* [Required action]
Write out, word for word, every line in the data below from the one containing "DIAGNOSTIC GRATUIT · 5 MIN [87, 7]" to the one containing "L'IA comme levier [82, 31]", both of them included.

[Items from a dataset]
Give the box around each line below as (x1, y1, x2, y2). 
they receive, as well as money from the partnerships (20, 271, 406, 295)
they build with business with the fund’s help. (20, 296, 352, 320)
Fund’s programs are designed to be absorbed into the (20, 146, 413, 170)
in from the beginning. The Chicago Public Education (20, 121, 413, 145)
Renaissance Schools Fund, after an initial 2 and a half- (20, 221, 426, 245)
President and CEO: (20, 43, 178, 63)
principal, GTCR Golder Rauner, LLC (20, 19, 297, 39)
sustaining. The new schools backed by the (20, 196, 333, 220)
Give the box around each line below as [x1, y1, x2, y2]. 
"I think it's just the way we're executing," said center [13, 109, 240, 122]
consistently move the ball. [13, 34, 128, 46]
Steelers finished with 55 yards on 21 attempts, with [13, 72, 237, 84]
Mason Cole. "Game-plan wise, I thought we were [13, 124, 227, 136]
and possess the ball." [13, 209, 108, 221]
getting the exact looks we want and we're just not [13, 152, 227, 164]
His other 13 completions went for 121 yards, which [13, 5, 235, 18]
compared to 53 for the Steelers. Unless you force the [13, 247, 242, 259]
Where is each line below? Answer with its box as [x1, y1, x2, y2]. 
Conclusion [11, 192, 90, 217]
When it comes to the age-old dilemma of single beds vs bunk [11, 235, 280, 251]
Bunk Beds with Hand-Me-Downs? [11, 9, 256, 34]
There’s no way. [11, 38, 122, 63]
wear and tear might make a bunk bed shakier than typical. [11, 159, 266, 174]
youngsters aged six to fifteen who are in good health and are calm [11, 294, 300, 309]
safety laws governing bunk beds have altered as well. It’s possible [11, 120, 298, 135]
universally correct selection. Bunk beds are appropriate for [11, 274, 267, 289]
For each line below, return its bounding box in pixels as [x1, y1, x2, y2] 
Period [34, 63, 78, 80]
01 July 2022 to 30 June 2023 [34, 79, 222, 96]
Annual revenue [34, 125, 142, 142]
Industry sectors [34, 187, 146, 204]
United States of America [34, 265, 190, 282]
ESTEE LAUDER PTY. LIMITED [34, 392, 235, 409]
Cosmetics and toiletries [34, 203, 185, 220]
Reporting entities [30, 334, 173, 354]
--
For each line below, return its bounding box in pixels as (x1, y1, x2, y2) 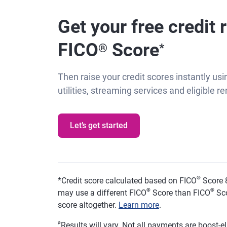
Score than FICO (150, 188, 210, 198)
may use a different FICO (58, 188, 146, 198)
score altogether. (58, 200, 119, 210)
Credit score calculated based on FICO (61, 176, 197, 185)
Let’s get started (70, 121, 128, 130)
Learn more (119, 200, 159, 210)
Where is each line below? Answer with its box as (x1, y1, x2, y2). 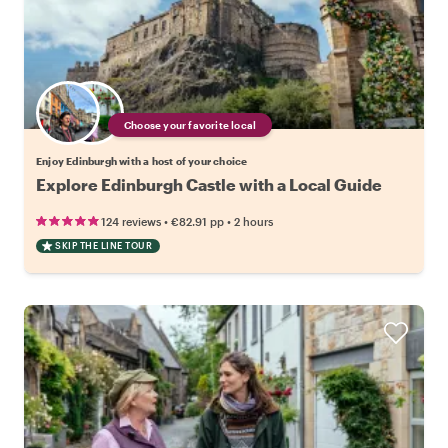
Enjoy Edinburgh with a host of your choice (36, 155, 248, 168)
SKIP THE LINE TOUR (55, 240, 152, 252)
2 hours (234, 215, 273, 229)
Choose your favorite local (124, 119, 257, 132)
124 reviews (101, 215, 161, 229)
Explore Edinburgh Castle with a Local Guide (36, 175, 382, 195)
--
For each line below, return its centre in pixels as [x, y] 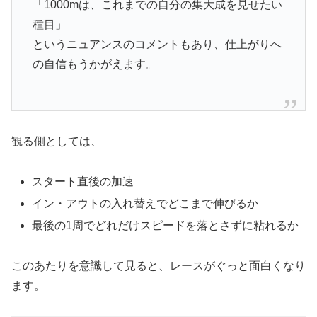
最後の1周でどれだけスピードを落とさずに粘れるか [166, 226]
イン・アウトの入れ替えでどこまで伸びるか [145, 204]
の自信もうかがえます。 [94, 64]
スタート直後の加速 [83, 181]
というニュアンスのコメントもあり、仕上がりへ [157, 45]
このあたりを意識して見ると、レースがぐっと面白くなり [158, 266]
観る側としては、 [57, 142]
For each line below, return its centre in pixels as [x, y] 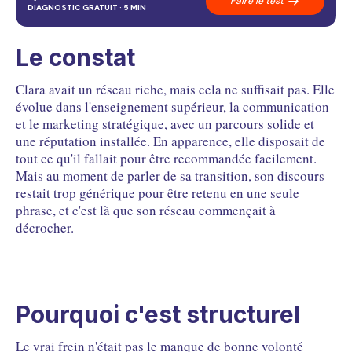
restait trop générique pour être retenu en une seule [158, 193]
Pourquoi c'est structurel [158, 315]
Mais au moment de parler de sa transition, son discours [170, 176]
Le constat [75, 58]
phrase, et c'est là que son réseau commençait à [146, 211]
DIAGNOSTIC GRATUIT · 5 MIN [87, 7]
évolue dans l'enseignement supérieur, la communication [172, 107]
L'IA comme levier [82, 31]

* [Output for this exercise]
DIAGNOSTIC GRATUIT · 5 MIN [87, 7]
évolue dans l'enseignement supérieur, la communication [172, 107]
L'IA comme levier [82, 31]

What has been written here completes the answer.